Question

The area bounded by $y = \dfrac{{\sin x}}{x}$ , $x$ -axis and the ordinates $x = 0,x = \dfrac{\pi }{4}$ is
A.$ = \dfrac{\pi }{4}$
B.$ < \dfrac{\pi }{4}$
C.$ > \dfrac{\pi }{4}$
D.$ < \int\limits_0^{\dfrac{\pi }{4}} {\dfrac{{\tan x}}{x}} dx$

Answer 1

Hint: Area under the curve will be determined using integration of a given function in the range $(0,\dfrac{\pi }{4})$ so draw the required graph of it before starting solving. And expand the function up to infinite terms.

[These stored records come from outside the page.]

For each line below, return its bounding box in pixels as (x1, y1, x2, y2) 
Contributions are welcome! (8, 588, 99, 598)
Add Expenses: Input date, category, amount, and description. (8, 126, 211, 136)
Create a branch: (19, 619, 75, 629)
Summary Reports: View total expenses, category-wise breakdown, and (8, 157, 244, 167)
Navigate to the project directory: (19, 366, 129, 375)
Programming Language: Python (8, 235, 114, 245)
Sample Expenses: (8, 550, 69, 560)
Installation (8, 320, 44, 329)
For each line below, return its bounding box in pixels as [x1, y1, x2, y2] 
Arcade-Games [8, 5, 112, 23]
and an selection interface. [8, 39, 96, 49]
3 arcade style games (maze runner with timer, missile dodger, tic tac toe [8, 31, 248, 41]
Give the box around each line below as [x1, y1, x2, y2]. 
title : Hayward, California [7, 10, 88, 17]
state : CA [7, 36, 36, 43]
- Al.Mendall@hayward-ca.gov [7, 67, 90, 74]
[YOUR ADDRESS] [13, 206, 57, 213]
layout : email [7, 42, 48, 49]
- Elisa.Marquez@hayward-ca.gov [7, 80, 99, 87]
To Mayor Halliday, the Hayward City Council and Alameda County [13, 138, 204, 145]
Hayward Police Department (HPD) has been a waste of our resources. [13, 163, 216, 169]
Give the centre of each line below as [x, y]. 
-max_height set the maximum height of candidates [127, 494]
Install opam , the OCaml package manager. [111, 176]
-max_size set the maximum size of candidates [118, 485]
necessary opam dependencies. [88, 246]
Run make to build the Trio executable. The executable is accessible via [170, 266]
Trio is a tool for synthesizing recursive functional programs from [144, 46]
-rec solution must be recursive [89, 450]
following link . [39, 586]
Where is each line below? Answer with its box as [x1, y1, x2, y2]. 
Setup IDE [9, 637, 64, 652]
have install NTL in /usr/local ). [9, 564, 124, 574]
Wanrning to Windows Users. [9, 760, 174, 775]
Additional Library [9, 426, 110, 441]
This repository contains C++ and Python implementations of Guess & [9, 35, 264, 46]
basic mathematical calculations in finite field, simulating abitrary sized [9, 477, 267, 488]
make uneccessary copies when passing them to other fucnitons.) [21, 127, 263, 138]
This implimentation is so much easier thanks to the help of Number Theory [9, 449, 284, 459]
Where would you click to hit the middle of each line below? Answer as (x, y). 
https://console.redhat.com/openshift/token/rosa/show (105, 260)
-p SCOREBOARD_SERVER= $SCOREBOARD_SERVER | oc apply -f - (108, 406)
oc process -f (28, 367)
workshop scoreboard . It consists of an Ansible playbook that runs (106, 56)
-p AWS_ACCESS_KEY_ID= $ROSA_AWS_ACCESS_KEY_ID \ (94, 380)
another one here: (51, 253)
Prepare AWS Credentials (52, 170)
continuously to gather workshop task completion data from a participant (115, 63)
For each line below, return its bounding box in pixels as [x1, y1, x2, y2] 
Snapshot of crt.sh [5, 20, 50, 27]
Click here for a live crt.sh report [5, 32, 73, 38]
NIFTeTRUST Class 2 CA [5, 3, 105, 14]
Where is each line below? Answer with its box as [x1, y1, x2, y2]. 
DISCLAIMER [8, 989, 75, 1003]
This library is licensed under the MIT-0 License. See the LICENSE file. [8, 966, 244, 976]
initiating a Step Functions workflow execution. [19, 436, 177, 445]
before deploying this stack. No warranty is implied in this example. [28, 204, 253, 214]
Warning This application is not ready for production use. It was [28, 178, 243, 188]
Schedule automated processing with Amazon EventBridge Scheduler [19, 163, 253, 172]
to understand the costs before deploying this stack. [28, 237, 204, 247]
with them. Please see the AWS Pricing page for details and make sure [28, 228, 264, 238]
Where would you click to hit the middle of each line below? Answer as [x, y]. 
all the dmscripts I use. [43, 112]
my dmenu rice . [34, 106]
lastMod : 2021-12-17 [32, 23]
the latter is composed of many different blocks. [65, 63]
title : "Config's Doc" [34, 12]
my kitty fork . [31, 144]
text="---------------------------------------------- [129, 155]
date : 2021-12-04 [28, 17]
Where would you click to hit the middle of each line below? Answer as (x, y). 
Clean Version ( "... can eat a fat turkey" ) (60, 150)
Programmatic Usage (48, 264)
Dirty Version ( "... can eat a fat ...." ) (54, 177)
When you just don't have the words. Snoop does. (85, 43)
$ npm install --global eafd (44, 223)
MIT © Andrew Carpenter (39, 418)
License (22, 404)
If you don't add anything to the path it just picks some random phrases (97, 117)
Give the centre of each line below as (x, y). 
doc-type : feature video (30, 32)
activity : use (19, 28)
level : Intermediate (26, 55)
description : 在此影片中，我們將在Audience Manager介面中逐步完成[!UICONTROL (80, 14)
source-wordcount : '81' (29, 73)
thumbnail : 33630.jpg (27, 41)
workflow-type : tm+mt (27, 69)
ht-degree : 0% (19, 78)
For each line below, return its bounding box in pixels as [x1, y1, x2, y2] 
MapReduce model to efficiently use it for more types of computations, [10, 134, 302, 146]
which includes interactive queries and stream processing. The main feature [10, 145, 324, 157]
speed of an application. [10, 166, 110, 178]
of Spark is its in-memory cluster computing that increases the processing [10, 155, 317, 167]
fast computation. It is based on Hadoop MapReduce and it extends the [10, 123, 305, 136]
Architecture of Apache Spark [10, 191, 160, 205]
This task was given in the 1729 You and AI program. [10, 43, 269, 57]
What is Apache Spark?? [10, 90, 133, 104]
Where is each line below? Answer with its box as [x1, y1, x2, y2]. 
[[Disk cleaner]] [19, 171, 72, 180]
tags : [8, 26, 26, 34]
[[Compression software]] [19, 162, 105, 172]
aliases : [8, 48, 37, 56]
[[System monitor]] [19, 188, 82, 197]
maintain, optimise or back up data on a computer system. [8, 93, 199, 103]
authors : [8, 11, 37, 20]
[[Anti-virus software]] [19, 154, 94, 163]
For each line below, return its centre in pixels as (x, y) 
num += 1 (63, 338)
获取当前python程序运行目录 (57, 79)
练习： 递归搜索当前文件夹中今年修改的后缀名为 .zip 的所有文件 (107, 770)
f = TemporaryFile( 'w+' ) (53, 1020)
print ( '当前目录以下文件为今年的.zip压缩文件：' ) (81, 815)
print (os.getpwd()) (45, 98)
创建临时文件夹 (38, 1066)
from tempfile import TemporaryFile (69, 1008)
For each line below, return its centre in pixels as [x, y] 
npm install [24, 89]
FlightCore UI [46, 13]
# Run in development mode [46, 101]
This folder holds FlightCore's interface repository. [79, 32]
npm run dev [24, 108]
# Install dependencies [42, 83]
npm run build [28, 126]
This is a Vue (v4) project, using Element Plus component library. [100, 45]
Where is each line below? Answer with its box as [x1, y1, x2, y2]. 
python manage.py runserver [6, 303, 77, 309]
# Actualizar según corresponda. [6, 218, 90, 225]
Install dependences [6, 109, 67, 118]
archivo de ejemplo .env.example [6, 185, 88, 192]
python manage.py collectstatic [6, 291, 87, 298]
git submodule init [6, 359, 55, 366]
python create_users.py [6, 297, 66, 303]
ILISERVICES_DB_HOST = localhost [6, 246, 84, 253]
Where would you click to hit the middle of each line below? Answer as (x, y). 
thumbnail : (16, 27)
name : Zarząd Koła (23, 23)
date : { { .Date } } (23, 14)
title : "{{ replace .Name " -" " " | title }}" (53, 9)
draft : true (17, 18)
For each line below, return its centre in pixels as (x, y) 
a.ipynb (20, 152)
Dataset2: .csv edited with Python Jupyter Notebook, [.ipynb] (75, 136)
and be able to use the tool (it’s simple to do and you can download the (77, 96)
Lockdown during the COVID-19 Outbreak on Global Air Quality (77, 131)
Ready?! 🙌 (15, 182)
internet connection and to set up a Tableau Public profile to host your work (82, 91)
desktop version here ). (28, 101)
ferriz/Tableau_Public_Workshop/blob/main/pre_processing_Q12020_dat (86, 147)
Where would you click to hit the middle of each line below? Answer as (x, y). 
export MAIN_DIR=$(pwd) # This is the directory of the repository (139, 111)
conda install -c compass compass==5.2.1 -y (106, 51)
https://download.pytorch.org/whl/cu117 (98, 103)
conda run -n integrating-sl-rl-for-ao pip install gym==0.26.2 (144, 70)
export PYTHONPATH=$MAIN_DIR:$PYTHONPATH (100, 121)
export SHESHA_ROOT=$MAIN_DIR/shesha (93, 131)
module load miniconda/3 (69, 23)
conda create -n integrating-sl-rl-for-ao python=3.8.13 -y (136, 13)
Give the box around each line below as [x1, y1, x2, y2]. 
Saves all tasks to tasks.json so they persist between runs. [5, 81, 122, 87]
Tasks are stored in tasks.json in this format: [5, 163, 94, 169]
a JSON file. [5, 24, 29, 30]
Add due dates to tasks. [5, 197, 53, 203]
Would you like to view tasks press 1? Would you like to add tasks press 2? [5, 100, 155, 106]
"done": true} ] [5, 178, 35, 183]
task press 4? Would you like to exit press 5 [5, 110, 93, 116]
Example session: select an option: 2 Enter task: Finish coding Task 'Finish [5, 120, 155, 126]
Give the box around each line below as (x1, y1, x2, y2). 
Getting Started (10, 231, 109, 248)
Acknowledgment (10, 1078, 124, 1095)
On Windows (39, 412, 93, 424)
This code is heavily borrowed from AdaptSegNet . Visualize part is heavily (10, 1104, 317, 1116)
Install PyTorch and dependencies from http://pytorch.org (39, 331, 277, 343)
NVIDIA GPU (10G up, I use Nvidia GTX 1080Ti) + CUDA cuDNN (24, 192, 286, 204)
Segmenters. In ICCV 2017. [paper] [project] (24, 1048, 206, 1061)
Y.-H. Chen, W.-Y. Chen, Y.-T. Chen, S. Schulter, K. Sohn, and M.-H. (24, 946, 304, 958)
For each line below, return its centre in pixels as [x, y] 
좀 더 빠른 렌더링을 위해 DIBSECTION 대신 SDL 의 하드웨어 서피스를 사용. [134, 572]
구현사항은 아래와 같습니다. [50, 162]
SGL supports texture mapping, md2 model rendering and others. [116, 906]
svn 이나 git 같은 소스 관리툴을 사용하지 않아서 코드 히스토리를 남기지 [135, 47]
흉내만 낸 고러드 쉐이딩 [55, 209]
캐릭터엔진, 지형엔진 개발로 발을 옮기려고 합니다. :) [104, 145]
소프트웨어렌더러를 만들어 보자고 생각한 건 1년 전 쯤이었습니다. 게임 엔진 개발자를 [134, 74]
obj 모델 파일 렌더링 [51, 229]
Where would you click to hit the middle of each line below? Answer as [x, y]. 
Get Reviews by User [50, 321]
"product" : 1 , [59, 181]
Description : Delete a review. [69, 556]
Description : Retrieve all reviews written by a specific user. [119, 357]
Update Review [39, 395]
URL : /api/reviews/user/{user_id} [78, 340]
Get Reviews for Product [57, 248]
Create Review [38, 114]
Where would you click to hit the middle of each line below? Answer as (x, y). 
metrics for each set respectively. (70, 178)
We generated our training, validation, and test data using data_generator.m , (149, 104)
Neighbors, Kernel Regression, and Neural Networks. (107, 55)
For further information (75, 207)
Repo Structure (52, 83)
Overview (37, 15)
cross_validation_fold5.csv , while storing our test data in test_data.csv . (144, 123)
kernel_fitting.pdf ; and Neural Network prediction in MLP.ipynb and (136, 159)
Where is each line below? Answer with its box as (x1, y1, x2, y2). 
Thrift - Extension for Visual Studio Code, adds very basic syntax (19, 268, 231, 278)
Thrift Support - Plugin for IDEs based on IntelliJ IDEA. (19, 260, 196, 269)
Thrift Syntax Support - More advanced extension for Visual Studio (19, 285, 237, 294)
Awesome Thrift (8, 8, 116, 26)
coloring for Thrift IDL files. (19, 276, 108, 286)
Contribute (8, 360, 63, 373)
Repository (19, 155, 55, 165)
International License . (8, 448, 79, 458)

Complete Step-by-Step solution:
The area under the curve between two points can be determined by using definite integral between the two points.
First step is to draw the diagram for proper understanding,

We know the area under the curve is found by integrating the curve between given ordinates.
Here, we integrate f(x) from $x = 0$ & $x = \dfrac{\pi }{4}$ .
Required area $ = \int\limits_0^{\dfrac{\pi }{4}} {f(x)dx} $
$I = \int\limits_0^{\dfrac{\pi }{4}} {\dfrac{{\sin x}}{x}} dx$
We know the expansion of $\sin x$ .
$\sin x = x - \dfrac{{{x^3}}}{{3!}} + \dfrac{{{x^5}}}{{5!}} - \dfrac{{{x^7}}}{{7!}} + ......$
So,
$I = \int\limits_0^{\dfrac{\pi }{4}} {\dfrac{{(x - \dfrac{{{x^3}}}{{3!}} + \dfrac{{{x^5}}}{{5!}} - \dfrac{{{x^7}}}{{7!}} + ......)}}{x}dx} $
Each term is divided by ‘x’, we get
$I = \int\limits_0^{\dfrac{\pi }{4}} {(1 - \dfrac{{{x^2}}}{{3!}}} + \dfrac{{{x^4}}}{{5!}} - \dfrac{{{x^6}}}{{7!}} + .....)dx$
We know, $\int {{x^n}dx = } \dfrac{{{x^{n + 1}}}}{{n + 1}}$
$I = [x - \dfrac{{{x^3}}}{{3 \times 3!}} + \dfrac{{{x^5}}}{{5 \times 5!}} - \dfrac{{{x^7}}}{{7 \times 7!}} + ....]_0^{\dfrac{\pi }{4}}$
$I = [\dfrac{\pi }{4} - \dfrac{{{{(\dfrac{\pi }{4})}^3}}}{{3 \times 3!}} + \dfrac{{{{(\dfrac{\pi }{4})}^5}}}{{5 \times 5!}} - ....]$
Now,
We can observe that it must be less than $\dfrac{\pi }{4}$ as some terms are subtracted from $\dfrac{\pi }{4}$.
So, correct answer is <$\dfrac{\pi }{4}$
option B) is correct.

Note: We know that we cannot find the value of ‘x’ at 0 as it would become undetermined i.e. $(\dfrac{0}{0})$form. To find the value of $\dfrac{{\sin x}}{x}$ at $x = 0$ is 1, we use the limit here to find its value at $x = 0$ .
.. . $\dfrac{{\sin x}}{x}$ is approaching zero at infinity.
And series expansion of $\sin x$ can be determined using the Maclaurin or Laurent method.